Fenomena Kick Andy membuat kita percaya, bahwa mitos televisi menjauhkan penonton dari buku telah tenggelam. Sebenarnya masih ada beberapa program tayangan televisi yang pro-buku. Cara menandainya tak hanya dengan melihat pengusungan buku atau ajakan membaca secara langsung. Setiap program acara yang mendidik, menyampaikan informasi, dan memberi pesan moral pada dasarnya adalah tayangan pro-buku. Dan seperti halnya buku, ada yang menjunjung mutu dan kualitas, ada pula yang tidak.

Menjadi Penonton Kritis

Miskinnya tayangan yang pro-buku, lebih-lebih yang bermutu, membuat kita mau tidak mau Program-program televisi yang prosemacam itu telah menenggelamkan mitos bahwa televisi menjadikan anak menjadi bodoh.Acara-acara seperti kuis permainan kata, kartun Ipin-Upin atau Dora, diyakini bisa membantu proses belajar dan merangsang minat baca. Dapat sebuah program menggunakan animasi dan grafik untuk memperjelas kata-kata kunci yang disodorkan kepada pemirsa untuk dibaca dan diucapkan keras-keras sembari menonton.

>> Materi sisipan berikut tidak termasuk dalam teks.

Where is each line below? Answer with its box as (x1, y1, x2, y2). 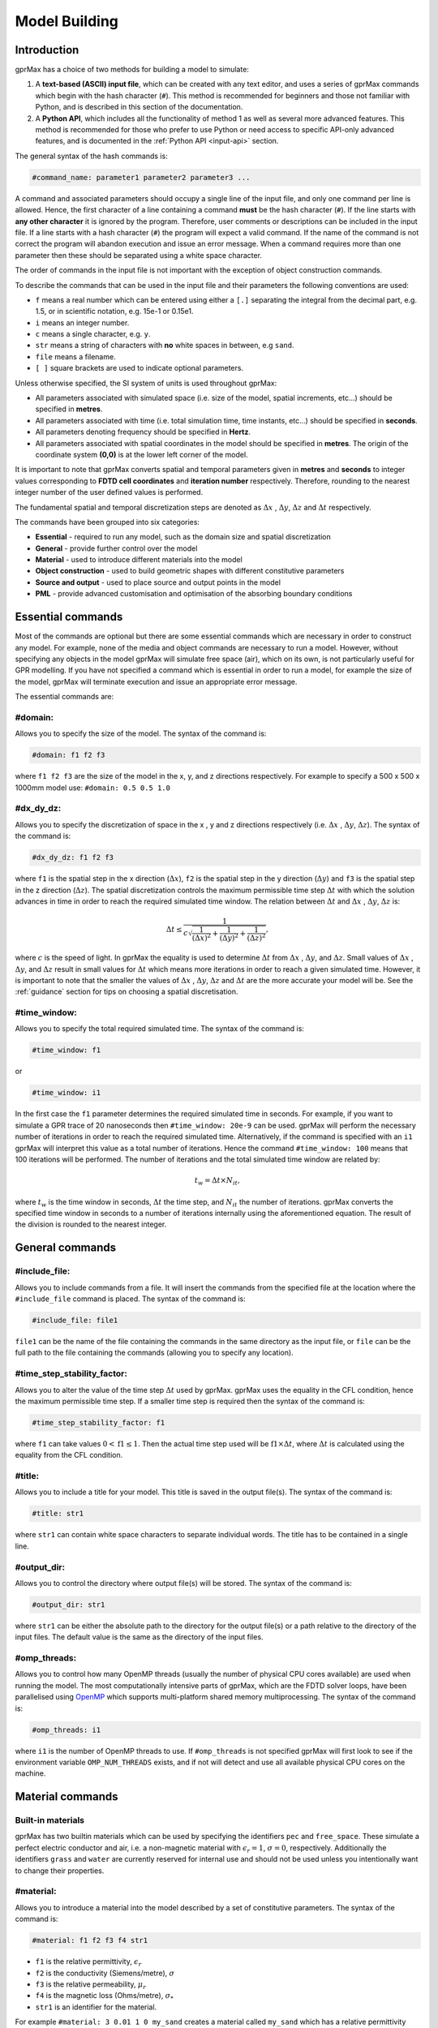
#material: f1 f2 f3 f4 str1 (32, 1936, 148, 1945)
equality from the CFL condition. (15, 1450, 123, 1460)
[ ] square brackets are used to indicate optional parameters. (35, 363, 243, 373)
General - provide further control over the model (35, 544, 198, 553)
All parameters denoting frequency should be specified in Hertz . (35, 427, 251, 437)
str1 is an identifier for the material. (35, 2002, 157, 2012)
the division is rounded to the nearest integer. (15, 1219, 167, 1229)
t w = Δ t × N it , (195, 1176, 241, 1187)
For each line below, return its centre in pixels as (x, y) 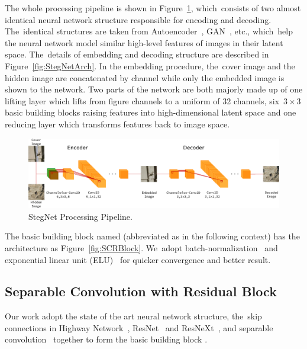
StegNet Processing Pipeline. (80, 216)
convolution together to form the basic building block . (106, 339)
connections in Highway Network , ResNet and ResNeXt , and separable (139, 327)
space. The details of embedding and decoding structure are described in (137, 54)
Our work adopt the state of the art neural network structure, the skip (133, 316)
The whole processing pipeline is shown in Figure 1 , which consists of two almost (153, 8)
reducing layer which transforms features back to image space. (117, 124)
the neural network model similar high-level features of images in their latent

Segera harus disadari bahwa TV bisa menjadi sumber kreatif untuk kegiatan belajar secara aktif, bukannya malah dijadikan penyebab matinya kegiatan belajar. Bukankah salah satu ciri televisi adalah kemampuannya menggugah pemirsa agar membaca dengan keras.

Televisi memang tak pantas kita musuhi, tetapi tayangan-tayangan yang buruk, serta kebiasaan menonton berlama-lama merupakan hal yang wajib kita kritisi. Tayangan yang buruk, atau tak sesuai dengan segmen penonton, meskipun sangat menghibur, tetapi pelan-pelan merusak dan memerosokkan mental. Sementara kebiasaan duduk berlama-lama di depan televisi tak dipungkiri dapat menumpulkan bahkan melumpuhkan perkembangan emosional intelligence, antara lain kualitas-kualitas yang berupa empati, mengendalikan amarah, kemandirian, ketekunan, dan keramahan. Maka, jangan heran jika Indonesia yang dulu masyarakatnya dikenal ramah, santun, dan senang bergotong royong, kini menjadi negeri yang gemar tawuran, bentrok, dan individualistik. Televisi begitu perkasa menggeser tata nilai dan budaya suatu masyarakat menjadi seperti sekarang ini.
Meninggalkan televisi secara total lalu menjadikan buku satu-satunya sumber ilmu dan informasi adalah sikap yang kurang arif, mesti tidak mustahil orang bisa melakukannya. Yang terpenting sebenarnya adalah bagaimana pemiarsa cerdas dan kritis dalam memilih tayangan, dan ini sebenarnya merupakan usaha memperbaiki kualitas tayangan televisi kita. Bukankah para pembuat program acara televisi mengikuti selera pemiarsa, bukan sebaliknya.

Dan karena televisi mengincar anak-anak sebagai targetnya, maka orang tua sudah seharusnya menjadi panglima menentukan apa dan kapan waktu tepat menghidupkan televisi, sambil terus berjuang membiasakan anak membaca buku. Dengan begitu, buku dan televisi dapat berdamai. Tetapi bagi orangtua yang telah kecanduan televisi, jauh dari buku, maka hal tersebut akan sangat sulit tercapai, sebagaimana sulitnya seorang pemabuk meminta agar anaknya menghentikan kebiasaan minum khamr.